1. What is the probability of rolling a specific number on a 20-sided dice?

The probability of rolling a specific number on a 20-sided dice is 1/20 or 5%. This is because there are 20 possible outcomes and only one of them is the specific number you are looking for.

2. How many possible outcomes are there when rolling a 20-sided dice?

There are 20 possible outcomes when rolling a 20-sided dice. This is because there are 20 numbers on the dice and each one has an equal chance of being rolled.

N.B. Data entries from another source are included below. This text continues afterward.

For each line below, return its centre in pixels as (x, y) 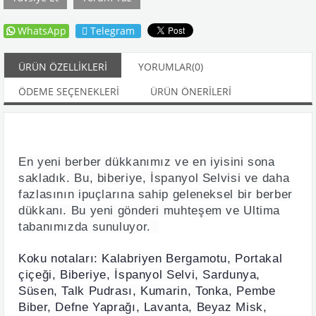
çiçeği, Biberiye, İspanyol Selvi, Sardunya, (140, 275)
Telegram (113, 31)
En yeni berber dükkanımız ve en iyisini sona (147, 162)
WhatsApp (42, 31)
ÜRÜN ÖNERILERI (191, 91)
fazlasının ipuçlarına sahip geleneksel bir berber (156, 194)
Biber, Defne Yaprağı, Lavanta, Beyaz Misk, (143, 307)
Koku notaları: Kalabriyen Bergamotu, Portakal (151, 259)
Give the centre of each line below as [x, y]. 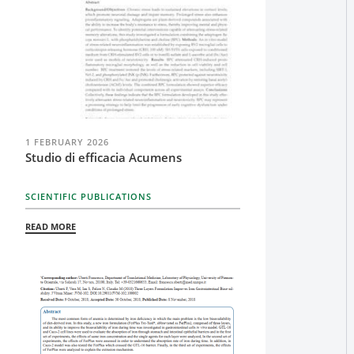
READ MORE [51, 226]
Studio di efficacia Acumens [104, 157]
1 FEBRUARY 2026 [67, 142]
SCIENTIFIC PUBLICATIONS [88, 196]
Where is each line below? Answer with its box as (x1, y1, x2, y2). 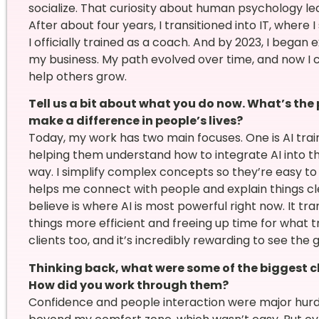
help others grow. (28, 68, 127, 85)
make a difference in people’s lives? (28, 113, 243, 130)
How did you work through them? (28, 276, 229, 293)
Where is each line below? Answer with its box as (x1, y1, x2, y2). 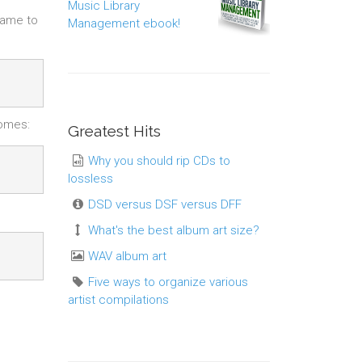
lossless (67, 171, 113, 186)
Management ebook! (67, 16, 180, 31)
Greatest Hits (67, 122, 161, 140)
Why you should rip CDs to (87, 154, 230, 168)
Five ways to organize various (87, 275, 248, 289)
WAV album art (87, 249, 166, 263)
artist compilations (67, 293, 169, 307)
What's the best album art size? (87, 223, 259, 238)
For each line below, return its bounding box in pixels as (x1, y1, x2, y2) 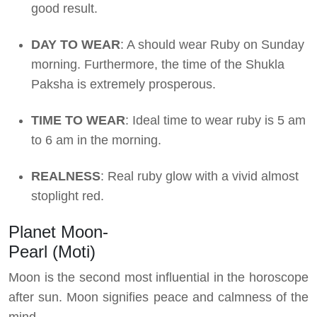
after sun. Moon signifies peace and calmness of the (8, 289, 309, 304)
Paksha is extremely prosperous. (31, 76, 216, 91)
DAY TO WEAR (31, 37, 120, 52)
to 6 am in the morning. (31, 132, 161, 147)
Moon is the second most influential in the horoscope (8, 270, 309, 284)
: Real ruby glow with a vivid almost (100, 168, 299, 183)
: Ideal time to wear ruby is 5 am (125, 113, 306, 127)
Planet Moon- (8, 221, 108, 241)
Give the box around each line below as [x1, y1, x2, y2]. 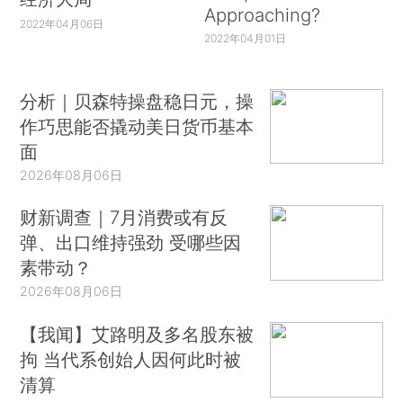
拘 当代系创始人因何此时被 [20, 348, 242, 372]
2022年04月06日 [20, 16, 104, 31]
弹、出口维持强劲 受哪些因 [20, 231, 242, 255]
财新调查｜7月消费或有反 [20, 206, 228, 229]
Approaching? [203, 4, 320, 27]
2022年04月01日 [203, 31, 286, 45]
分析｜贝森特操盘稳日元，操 [20, 89, 255, 112]
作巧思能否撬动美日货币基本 [20, 114, 255, 138]
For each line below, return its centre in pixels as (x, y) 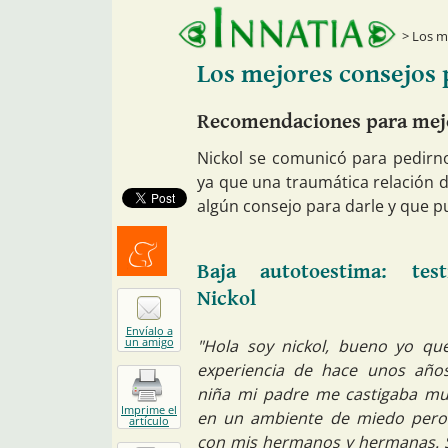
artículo (149, 421)
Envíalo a (149, 331)
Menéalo (142, 280)
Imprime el (149, 410)
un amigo (149, 342)

3. What is the probability of rolling a higher number on a 12-sided dice than on a 20-sided dice?

The probability of rolling a higher number on a 12-sided dice than on a 20-sided dice is 7/12 or approximately 58%. This is because a 12-sided dice has a smaller range of numbers compared to a 20-sided dice, making it more likely to roll a higher number.

4. How does the probability change if we have the option to re-roll the dice?

The probability will increase if we have the option to re-roll the dice. This is because each time we re-roll, we have another chance to roll the desired number, increasing the overall probability of rolling it.

5. Is it possible to calculate the exact probability of winning this dice game?

Yes, it is possible to calculate the exact probability of winning this dice game by using mathematical formulas and the concept of probability. However, the exact probability will depend on the specific rules and conditions of the game, such as the number of re-rolls allowed and the specific numbers needed to win.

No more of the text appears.